> [DATA PROVIDED]:

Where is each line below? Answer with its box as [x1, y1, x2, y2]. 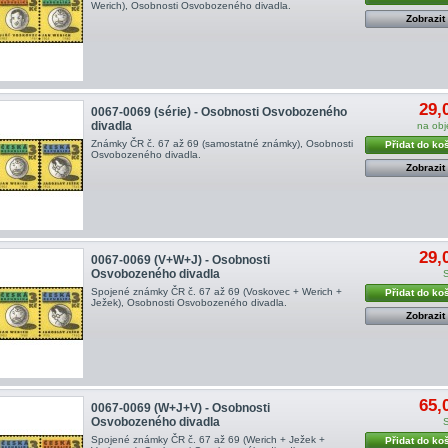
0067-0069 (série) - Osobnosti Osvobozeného [90, 104, 347, 119]
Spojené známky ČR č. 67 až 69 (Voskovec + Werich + [90, 285, 342, 297]
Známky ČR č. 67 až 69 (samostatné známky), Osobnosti [90, 137, 353, 149]
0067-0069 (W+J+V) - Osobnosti [90, 401, 270, 416]
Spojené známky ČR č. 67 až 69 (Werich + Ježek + [90, 434, 325, 446]
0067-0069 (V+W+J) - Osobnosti [90, 252, 270, 267]
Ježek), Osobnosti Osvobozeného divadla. [90, 296, 287, 308]
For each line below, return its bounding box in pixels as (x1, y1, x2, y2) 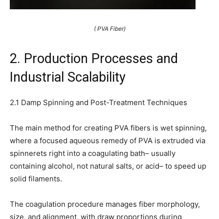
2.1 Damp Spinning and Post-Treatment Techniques (10, 98, 187, 108)
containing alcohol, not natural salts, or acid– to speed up (10, 161, 206, 171)
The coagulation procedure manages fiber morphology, (10, 199, 200, 209)
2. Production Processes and (10, 51, 178, 67)
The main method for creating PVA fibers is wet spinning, (10, 123, 207, 133)
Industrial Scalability (10, 69, 126, 86)
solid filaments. (10, 174, 62, 184)
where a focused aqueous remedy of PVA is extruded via (10, 136, 205, 146)
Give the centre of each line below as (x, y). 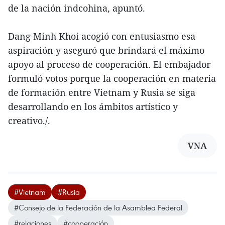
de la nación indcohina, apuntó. (77, 8)
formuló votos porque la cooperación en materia (112, 79)
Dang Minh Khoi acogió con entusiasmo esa (102, 36)
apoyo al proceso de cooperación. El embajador (109, 65)
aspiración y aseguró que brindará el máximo (106, 50)
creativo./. (29, 121)
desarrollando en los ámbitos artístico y (93, 107)
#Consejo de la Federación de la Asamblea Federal (98, 208)
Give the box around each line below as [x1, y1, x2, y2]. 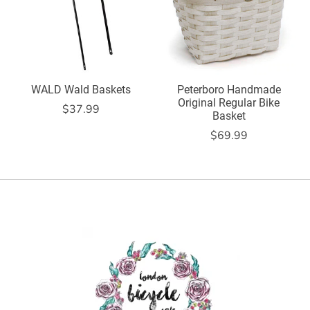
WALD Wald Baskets [30, 82, 131, 96]
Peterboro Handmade [176, 82, 281, 96]
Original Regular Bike [178, 95, 280, 109]
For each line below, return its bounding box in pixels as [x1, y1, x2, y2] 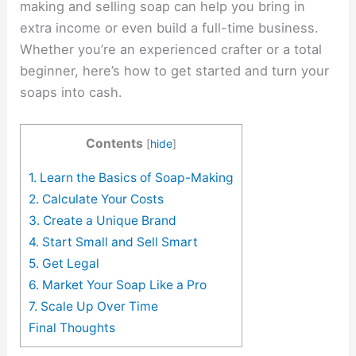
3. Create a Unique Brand [29, 212, 177, 228]
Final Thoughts [29, 319, 116, 335]
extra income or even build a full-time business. [20, 19, 319, 36]
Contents [86, 136, 144, 152]
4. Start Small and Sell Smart [29, 234, 199, 250]
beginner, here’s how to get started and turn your [20, 62, 330, 79]
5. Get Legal [29, 255, 100, 271]
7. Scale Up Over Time [29, 298, 159, 314]
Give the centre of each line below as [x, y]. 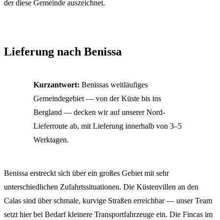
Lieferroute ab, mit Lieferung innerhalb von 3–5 [108, 126]
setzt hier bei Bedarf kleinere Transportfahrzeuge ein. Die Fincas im [108, 214]
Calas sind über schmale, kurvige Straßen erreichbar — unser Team [108, 200]
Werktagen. [51, 139]
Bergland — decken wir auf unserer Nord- [99, 112]
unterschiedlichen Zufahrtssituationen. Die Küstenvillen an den [101, 187]
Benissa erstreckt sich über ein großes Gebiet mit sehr [86, 173]
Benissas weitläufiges [114, 84]
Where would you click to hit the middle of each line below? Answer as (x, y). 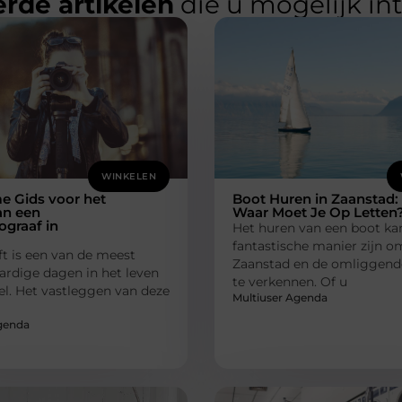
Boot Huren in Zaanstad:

> [ACTIVITY]: All lines above that include the word "cooperación" must be copied into the answer.

> [ANSWER FOR THE TASK]:
formuló votos porque la cooperación en materia (112, 79)
apoyo al proceso de cooperación. El embajador (109, 65)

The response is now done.